Joey pointed out on IRC that the `titlesort` feature duplicates all the
meta titles. I did that in order to sort by the unescaped version, but
I've now changed the branch to only store that if it makes a difference.
--s

## Documentation from sort-package branch

### advanced sort orders (conditionally added to [[ikiwiki/pagespec/sorting]])

* `title_natural` - Orders by title, but numbers in the title are treated
  as such, ("1 2 9 10 20" instead of "1 10 2 20 9")
* `meta(title)` - Order according to the `\[[!meta title="foo" sortas="bar"]]`
  or `\[[!meta title="foo"]]` [[ikiwiki/directive]], or the page name if no
  full title was set. `meta(author)`, `meta(date)`, `meta(updated)`, etc.
  also work.

### Multiple sort orders (added to [[ikiwiki/pagespec/sorting]])

In addition, you can combine several sort orders and/or reverse the order of
sorting, with a string like `age -title` (which would sort by age, then by
title in reverse order if two pages have the same age).

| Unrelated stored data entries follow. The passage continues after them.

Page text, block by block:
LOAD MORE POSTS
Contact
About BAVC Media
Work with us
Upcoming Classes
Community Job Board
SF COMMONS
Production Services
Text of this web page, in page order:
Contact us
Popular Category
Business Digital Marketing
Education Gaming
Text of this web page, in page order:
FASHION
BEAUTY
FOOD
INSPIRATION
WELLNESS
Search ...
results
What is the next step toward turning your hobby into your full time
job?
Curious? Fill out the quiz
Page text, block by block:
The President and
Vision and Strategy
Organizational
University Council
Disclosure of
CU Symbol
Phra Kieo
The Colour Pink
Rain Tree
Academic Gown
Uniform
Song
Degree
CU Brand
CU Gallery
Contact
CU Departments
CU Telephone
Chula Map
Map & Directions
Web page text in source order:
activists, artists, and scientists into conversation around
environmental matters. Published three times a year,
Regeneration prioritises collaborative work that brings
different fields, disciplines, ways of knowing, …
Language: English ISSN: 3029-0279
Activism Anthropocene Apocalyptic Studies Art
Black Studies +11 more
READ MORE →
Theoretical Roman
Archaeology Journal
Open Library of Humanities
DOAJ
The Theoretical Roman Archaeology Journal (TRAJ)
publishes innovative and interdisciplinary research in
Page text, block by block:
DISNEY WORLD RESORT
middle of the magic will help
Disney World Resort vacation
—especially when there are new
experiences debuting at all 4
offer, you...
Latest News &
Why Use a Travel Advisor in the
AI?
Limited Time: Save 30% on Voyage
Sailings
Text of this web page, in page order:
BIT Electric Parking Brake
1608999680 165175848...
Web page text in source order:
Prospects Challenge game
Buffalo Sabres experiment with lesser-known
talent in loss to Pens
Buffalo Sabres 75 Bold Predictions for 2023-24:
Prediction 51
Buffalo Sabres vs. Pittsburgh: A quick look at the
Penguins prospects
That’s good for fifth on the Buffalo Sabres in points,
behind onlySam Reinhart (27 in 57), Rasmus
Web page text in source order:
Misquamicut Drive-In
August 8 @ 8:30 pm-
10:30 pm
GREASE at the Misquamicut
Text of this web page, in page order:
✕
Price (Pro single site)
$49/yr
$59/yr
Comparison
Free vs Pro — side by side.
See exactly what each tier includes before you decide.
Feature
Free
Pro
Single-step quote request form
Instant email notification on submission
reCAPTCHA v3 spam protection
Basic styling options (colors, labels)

### meta sortas parameter (added to [[ikiwiki/directive/meta]])

[in title]

An optional `sort` parameter will be used preferentially when
[[ikiwiki/pagespec/sorting]] by `meta(title)`:

       \[[!meta title="The Beatles" sort="Beatles, The"]]

       \[[!meta title="David Bowie" sort="Bowie, David"]]

[in author]

  An optional `sortas` parameter will be used preferentially when
  [[ikiwiki/pagespec/sorting]] by `meta(author)`:

        \[[!meta author="Joey Hess" sortas="Hess, Joey"]]

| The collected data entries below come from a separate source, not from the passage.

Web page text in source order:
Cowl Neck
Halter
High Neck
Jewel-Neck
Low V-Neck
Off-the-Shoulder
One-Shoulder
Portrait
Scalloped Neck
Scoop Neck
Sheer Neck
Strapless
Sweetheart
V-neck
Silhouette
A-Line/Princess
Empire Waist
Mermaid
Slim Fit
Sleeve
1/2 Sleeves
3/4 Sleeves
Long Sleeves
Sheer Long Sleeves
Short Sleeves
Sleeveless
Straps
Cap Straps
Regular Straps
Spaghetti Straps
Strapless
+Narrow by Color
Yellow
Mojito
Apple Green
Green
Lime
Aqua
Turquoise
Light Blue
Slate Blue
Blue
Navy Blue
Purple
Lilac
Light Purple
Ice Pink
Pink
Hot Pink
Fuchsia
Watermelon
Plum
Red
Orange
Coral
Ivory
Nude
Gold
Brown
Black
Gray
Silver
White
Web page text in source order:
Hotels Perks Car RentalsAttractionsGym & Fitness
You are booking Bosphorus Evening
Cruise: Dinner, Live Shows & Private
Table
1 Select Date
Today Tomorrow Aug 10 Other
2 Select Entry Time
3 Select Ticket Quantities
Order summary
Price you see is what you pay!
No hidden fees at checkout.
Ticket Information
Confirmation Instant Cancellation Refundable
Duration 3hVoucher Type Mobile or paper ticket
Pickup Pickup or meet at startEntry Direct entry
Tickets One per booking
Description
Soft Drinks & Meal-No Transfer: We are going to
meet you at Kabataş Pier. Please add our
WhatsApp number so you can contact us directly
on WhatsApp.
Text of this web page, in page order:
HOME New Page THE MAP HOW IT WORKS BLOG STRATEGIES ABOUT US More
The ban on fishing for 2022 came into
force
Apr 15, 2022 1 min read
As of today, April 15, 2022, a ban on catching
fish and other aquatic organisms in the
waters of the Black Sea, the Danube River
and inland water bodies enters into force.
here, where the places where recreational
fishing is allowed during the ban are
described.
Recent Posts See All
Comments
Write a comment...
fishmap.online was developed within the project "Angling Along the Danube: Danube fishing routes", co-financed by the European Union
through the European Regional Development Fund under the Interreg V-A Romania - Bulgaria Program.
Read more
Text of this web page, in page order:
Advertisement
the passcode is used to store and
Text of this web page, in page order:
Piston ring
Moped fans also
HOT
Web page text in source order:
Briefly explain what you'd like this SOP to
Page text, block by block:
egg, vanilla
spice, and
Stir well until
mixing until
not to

### Sorting plugins (added to [[plugins/write]])

Similarly, it's possible to write plugins that add new functions as
[[ikiwiki/pagespec/sorting]] methods. To achieve this, add a function to
the IkiWiki::SortSpec package named `cmp_foo`, which will be used when sorting
by `foo` or `foo(...)` is requested.

The names of pages to be compared are in the global variables `$a` and `$b`
in the IkiWiki::SortSpec package. The function should return the same thing
as Perl's `cmp` and `<=>` operators: negative if `$a` is less than `$b`,
positive if `$a` is greater, or zero if they are considered equal. It may
also raise an error using `error`, for instance if it needs a parameter but
one isn't provided.

The function will also be passed one or more parameters. The first is
`undef` if invoked as `foo`, or the parameter `"bar"` if invoked as `foo(bar)`;
it may also be passed additional, named parameters.